First of all what is type of file you are trying to store text in?Normal txt files stores in ANSI by default (so does excel). So when you are trying to print a Unicode character to a ANSI file it will print junk. Two ways of over coming this problem is:
try to open the file in UTF-8 or 16 mode and then write
convert Unicode to ANSI before writing in file. If you are using windows then MSDN provides particular API to do Unicode to ANSI conversion and vice-verse. If you are using Linux then Google for conversion of Unicode to ANSI. There are lot of solution out there.
Hope this helps!!!
std::wstring does not have any locale/internationalisation support at all. It is just a container for storing sequences of wchar_t.
The problem with wchar_t is that its encoding is unspecified. It might be Unicode UTF-16, or Unicode UTF-32, or Shift-JIS, or something completely different. There is no way to tell from within a program.
You will have the best chances of getting things to work if you ensure that the encoding of your source code is the same as the encoding used by the locale under which the program will run.
But, the use of third-party libraries (like DirectX) can place additional constraints due to possible limitations in what encodings those libraries expect and support.
Bug solved, it turns out to be the CASTING problem (not rendering problem as previously said).

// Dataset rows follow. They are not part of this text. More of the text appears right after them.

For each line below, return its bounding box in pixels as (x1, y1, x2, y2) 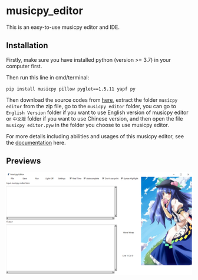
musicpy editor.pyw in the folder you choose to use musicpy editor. (6, 121, 169, 128)
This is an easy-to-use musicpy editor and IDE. (6, 24, 120, 31)
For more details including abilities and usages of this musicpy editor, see (6, 132, 184, 139)
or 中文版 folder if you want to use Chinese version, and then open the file (6, 115, 183, 122)
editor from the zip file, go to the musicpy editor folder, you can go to (6, 102, 177, 109)
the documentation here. (6, 139, 66, 146)
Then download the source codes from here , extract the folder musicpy (6, 96, 178, 104)
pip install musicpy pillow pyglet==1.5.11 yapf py (6, 86, 136, 92)
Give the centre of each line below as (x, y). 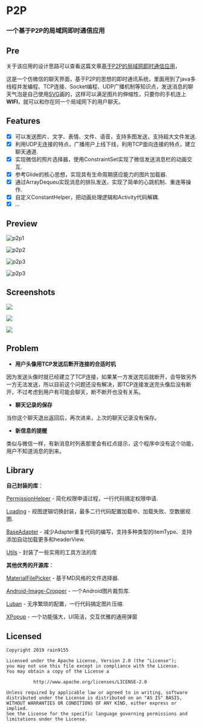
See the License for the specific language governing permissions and (97, 714)
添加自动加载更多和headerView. (46, 540)
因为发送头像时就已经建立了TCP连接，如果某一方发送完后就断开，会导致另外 (101, 377)
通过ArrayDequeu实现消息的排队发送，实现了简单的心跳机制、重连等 (100, 182)
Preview (22, 223)
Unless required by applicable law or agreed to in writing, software (97, 693)
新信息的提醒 (31, 431)
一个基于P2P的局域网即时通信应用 (56, 31)
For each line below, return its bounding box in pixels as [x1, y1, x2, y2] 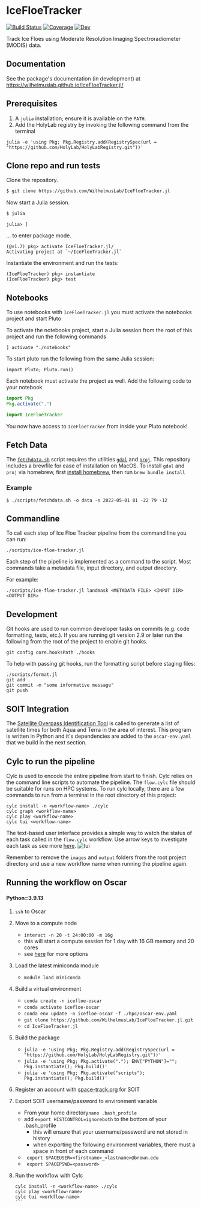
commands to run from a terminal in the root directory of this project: [6, 791, 176, 798]
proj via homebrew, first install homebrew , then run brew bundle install [6, 469, 185, 476]
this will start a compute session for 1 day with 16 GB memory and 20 [23, 937, 194, 944]
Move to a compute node [14, 919, 77, 926]
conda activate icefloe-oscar [23, 1004, 100, 1010]
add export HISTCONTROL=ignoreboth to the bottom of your [23, 1115, 167, 1122]
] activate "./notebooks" [6, 344, 71, 350]
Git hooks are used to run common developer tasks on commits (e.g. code [6, 625, 190, 633]
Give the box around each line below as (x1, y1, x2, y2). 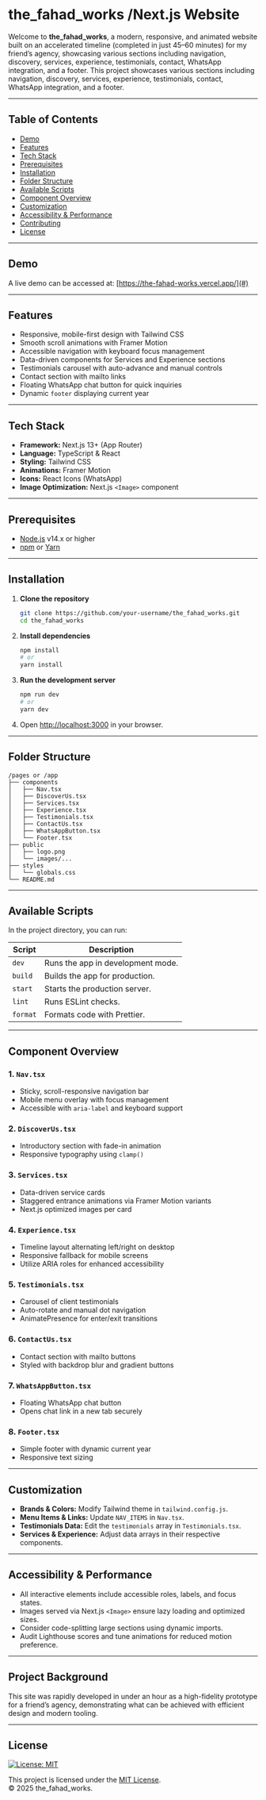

The bugged text is a intermediate product during some internal conversion process using swtringstream (which I forgot to mention), the code is as follows
wstringstream wss;
wstring text;
textToGenerate.append(L"some text");
wss << timer->getTime()
text.append(wss.str());
Right after this process the debugger shows the text as a bunch of random stuff but later somehow it converts back so it's readable. But the problem appears at rendering stage using DirectX. I somehow left the casting for wchar_t*, which results in the incorrect rendering.
old:
LPCWSTR lpcwstrText = (LPCWSTR)textToDraw->getText();
new:
LPCWSTR lpcwstrText = (*textToDraw->getText()).c_str();
By changing that solves the problem.
So, this is resulted by a bad cast. As some kind people provided correction to my statement.